** THE PROBLEM **
Would you copy exactly the lines in the data below from the one that has "Mat rvec, @ByVal Mat tvec) (96, 104)" through the one that has "information for romhackers", dropping any pictures?

** RECORDED DATA **
——
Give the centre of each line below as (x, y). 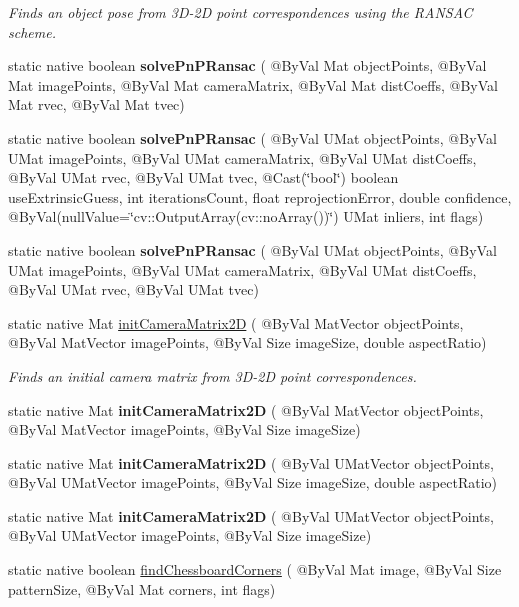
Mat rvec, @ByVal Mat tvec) (96, 104)
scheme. (32, 31)
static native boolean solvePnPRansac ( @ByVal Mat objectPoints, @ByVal (247, 65)
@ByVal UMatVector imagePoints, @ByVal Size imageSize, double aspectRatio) (253, 482)
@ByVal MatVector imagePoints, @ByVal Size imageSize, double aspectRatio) (247, 342)
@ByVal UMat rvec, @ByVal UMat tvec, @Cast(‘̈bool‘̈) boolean (203, 177)
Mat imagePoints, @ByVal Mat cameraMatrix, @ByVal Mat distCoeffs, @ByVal (253, 84)
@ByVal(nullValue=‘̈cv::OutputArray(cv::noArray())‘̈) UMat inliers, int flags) (246, 216)
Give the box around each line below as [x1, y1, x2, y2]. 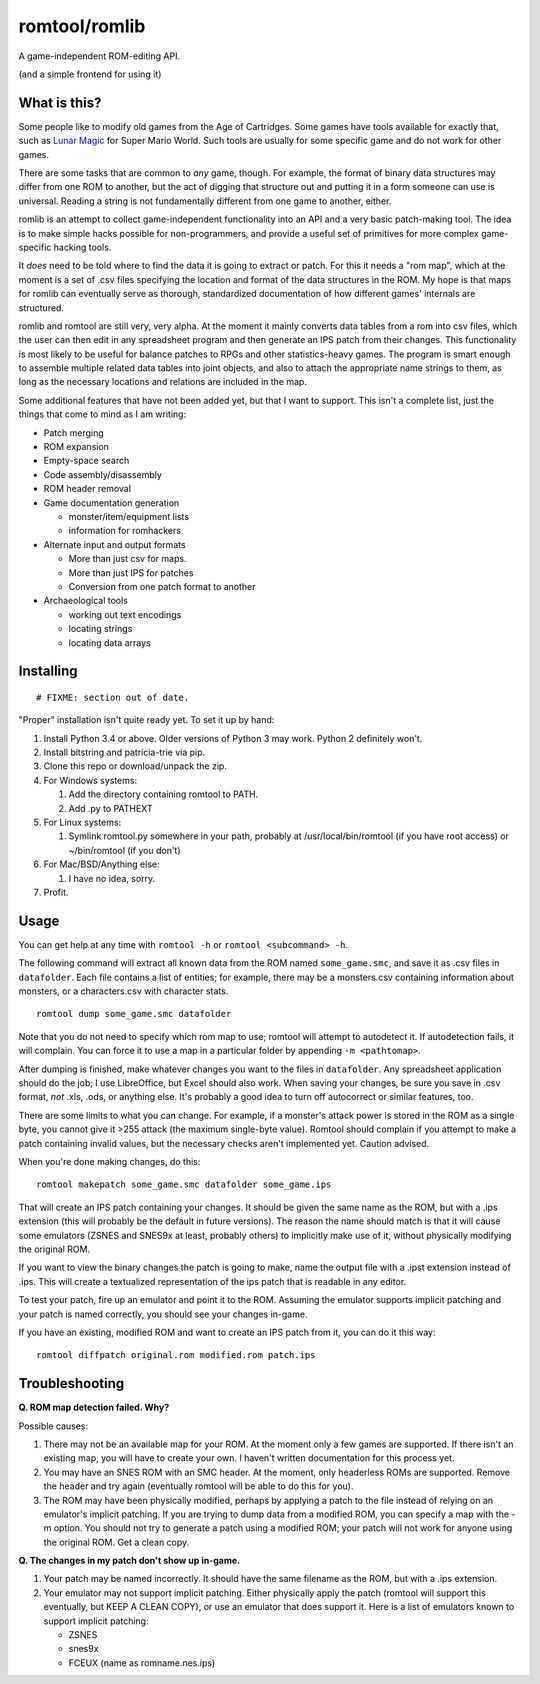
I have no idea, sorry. [68, 872, 156, 884]
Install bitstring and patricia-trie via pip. [43, 746, 206, 759]
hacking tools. [53, 241, 112, 253]
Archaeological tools [43, 595, 129, 607]
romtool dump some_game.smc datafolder [36, 1008, 232, 1020]
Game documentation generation [43, 496, 180, 509]
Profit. [43, 886, 69, 898]
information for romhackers [68, 525, 182, 537]
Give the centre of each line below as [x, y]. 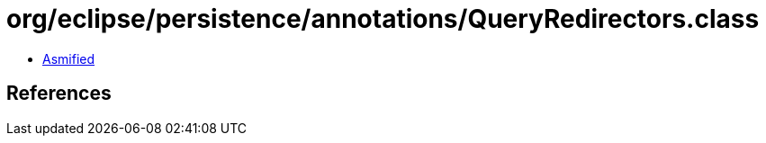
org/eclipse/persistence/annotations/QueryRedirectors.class [383, 19]
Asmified [69, 58]
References [59, 94]
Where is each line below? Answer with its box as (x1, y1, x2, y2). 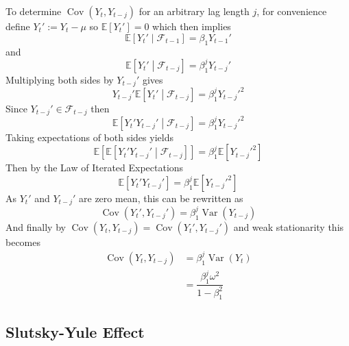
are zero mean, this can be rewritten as (79, 190, 243, 205)
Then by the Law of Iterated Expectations (5, 160, 184, 175)
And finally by (5, 219, 66, 234)
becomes (5, 234, 41, 249)
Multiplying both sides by (5, 72, 114, 86)
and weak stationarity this (233, 219, 344, 234)
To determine (5, 4, 62, 18)
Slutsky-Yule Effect (5, 321, 145, 342)
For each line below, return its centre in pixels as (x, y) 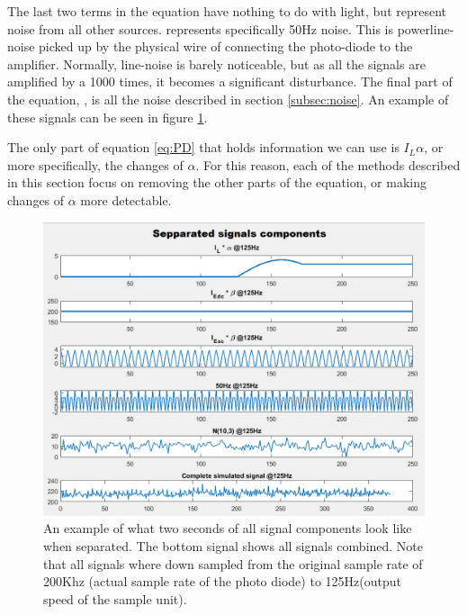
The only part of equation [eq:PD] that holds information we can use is (203, 147)
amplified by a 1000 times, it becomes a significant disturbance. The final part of (230, 81)
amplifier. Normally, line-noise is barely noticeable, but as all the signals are (216, 63)
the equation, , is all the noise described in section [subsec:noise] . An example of (228, 99)
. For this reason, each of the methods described (328, 164)
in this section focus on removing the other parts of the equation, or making (217, 182)
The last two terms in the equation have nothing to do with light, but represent (227, 11)
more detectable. (126, 199)
——
** THE COMPLETED TASK **
Mat rvec, @ByVal Mat tvec) (96, 104)
scheme. (32, 31)
static native boolean solvePnPRansac ( @ByVal Mat objectPoints, @ByVal (247, 65)
@ByVal UMatVector imagePoints, @ByVal Size imageSize, double aspectRatio) (253, 482)
@ByVal MatVector imagePoints, @ByVal Size imageSize, double aspectRatio) (247, 342)
@ByVal UMat rvec, @ByVal UMat tvec, @Cast(‘̈bool‘̈) boolean (203, 177)
Mat imagePoints, @ByVal Mat cameraMatrix, @ByVal Mat distCoeffs, @ByVal (253, 84)
@ByVal(nullValue=‘̈cv::OutputArray(cv::noArray())‘̈) UMat inliers, int flags) (246, 216)
Give the box around each line below as [x1, y1, x2, y2]. 
I have no idea, sorry. [68, 872, 156, 884]
Install bitstring and patricia-trie via pip. [43, 746, 206, 759]
hacking tools. [53, 241, 112, 253]
Archaeological tools [43, 595, 129, 607]
romtool dump some_game.smc datafolder [36, 1008, 232, 1020]
Game documentation generation [43, 496, 180, 509]
Profit. [43, 886, 69, 898]
information for romhackers [68, 525, 182, 537]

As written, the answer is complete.